▸ **SUPPLIED INFORMATION**

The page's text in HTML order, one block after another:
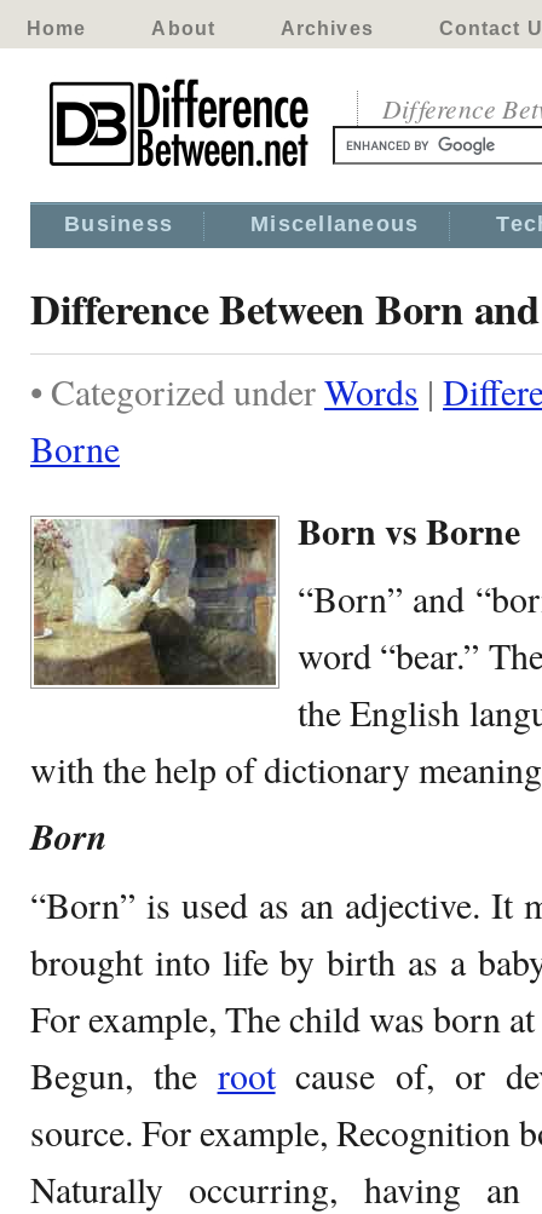
Home About Archives Contact
Difference
Business Miscellaneous
Difference Between Born
• Categorized underWords |
Borne
Born vs Borne
“Born” and
word “bear.”
the English
with the help of dictionary
Born
“Born” is used as an adjective. It
brought into life by birth as a
For example, The child was born
Begun, the rootcause of, or
source. For example, Recognition
Naturally occurring, having an
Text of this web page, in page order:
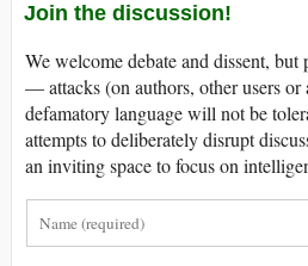
Join the discussion!
We welcome debate and dissent,
— attacks (on authors, other users
defamatory language will not be
attempts to deliberately disrupt
an inviting space to focus on
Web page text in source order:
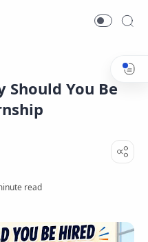
Should You Be
read
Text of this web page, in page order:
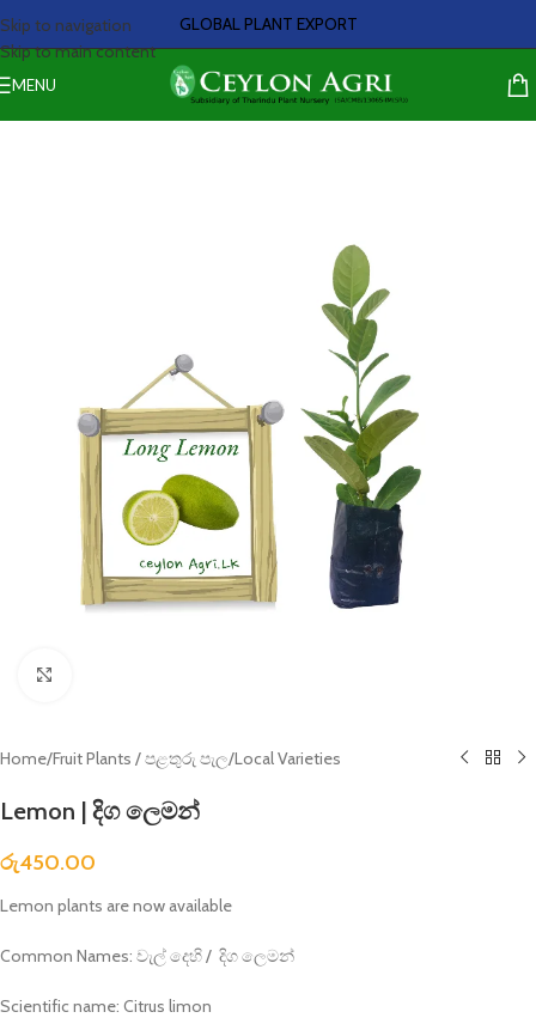
Skip to navigation
Skip to main content
GLOBAL PLANT EXPORT
MENU
Home/Fruit Plants / පළතුරු පැල/Local Varieties
Lemon | දිග ලෙමන්
රු450.00
Lemon plants are now available
Common Names: වැල් දෙහි / දිග ලෙමන්
Scientific name: Citrus limon
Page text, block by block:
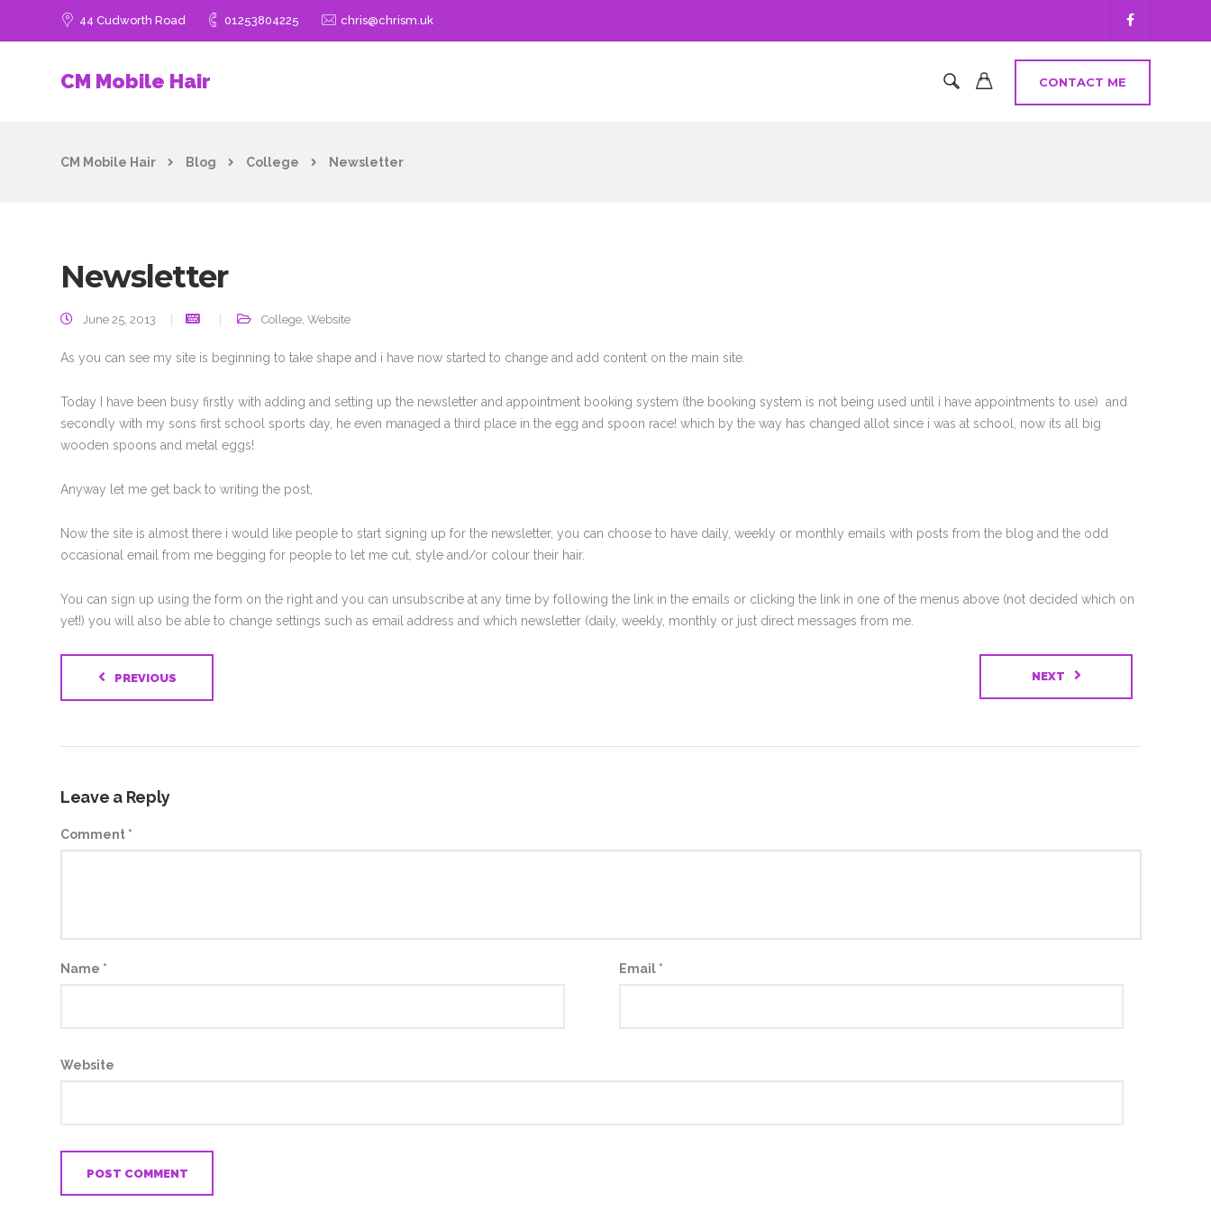
44 Cudworth Road 01253804225 chris@chrism.uk
CM Mobile Hair CONTACT ME
CM Mobile Hair Blog College Newsletter
Newsletter
June 25, 2013 College, Website
As you can see my site is beginning to take shape and i have now started to change and add content on the main site.
Today I have been busy firstly with adding and setting up the newsletter and appointment booking system (the booking system is not being used until i have appointments to use) and
secondly with my sons first school sports day, he even managed a third place in the egg and spoon race! which by the way has changed allot since i was at school, now its all big
wooden spoons and metal eggs!
Anyway let me get back to writing the post,
Now the site is almost there i would like people to start signing up for the newsletter, you can choose to have daily, weekly or monthly emails with posts from the blog and the odd
occasional email from me begging for people to let me cut, style and/or colour their hair.
You can sign up using the form on the right and you can unsubscribe at any time by following the link in the emails or clicking the link in one of the menus above (not decided which on
yet!) you will also be able to change settings such as email address and which newsletter (daily, weekly, monthly or just direct messages from me.
PREVIOUS NEXT
Leave a Reply
Comment *
Name * Email *
Website

▸ **THE PROBLEM**
Reproduce exactly the lines above starting at the line containing "Common Names: වැල් දෙහි / දිග ලෙමන්" and ending at the line containing "occasional email from", including both, but not the pictures.

▸ **EXPECTED ANSWER**
Common Names: වැල් දෙහි / දිග ලෙමන්
Scientific name: Citrus limon
Page text, block by block:
44 Cudworth Road 01253804225 chris@chrism.uk
CM Mobile Hair CONTACT ME
CM Mobile Hair Blog College Newsletter
Newsletter
June 25, 2013 College, Website
As you can see my site is beginning to take shape and i have now started to change and add content on the main site.
Today I have been busy firstly with adding and setting up the newsletter and appointment booking system (the booking system is not being used until i have appointments to use) and
secondly with my sons first school sports day, he even managed a third place in the egg and spoon race! which by the way has changed allot since i was at school, now its all big
wooden spoons and metal eggs!
Anyway let me get back to writing the post,
Now the site is almost there i would like people to start signing up for the newsletter, you can choose to have daily, weekly or monthly emails with posts from the blog and the odd
occasional email from me begging for people to let me cut, style and/or colour their hair.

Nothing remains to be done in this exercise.